EXERCISE AIM ::
The result should be the listing below, restated exactly, with its pictures left out.

EXTRACTED ENTRIES ::
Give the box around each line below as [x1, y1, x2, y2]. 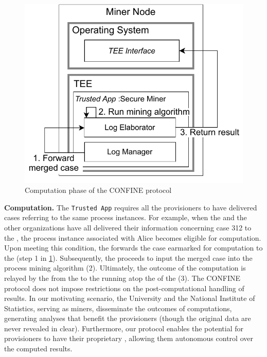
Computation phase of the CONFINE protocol [25, 185, 172, 195]
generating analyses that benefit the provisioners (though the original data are [4, 313, 251, 324]
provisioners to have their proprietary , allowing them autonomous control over [4, 333, 253, 344]
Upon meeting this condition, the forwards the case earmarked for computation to [4, 242, 263, 253]
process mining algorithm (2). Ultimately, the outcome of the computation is [4, 262, 246, 273]
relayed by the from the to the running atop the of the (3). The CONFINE [4, 272, 241, 283]
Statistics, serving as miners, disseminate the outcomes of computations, [4, 302, 232, 313]
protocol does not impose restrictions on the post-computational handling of [4, 282, 244, 293]
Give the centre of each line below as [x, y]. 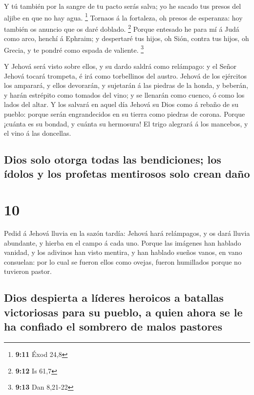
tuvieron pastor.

EXPECTED OUTPUT ::
Give the box around each line below as [x1, y1, x2, y2]. 
Computation phase of the CONFINE protocol [25, 185, 172, 195]
generating analyses that benefit the provisioners (though the original data are [4, 313, 251, 324]
provisioners to have their proprietary , allowing them autonomous control over [4, 333, 253, 344]
Upon meeting this condition, the forwards the case earmarked for computation to [4, 242, 263, 253]
process mining algorithm (2). Ultimately, the outcome of the computation is [4, 262, 246, 273]
relayed by the from the to the running atop the of the (3). The CONFINE [4, 272, 241, 283]
Statistics, serving as miners, disseminate the outcomes of computations, [4, 302, 232, 313]
protocol does not impose restrictions on the post-computational handling of [4, 282, 244, 293]
Give the centre of each line below as [x, y]. 
tuvieron pastor.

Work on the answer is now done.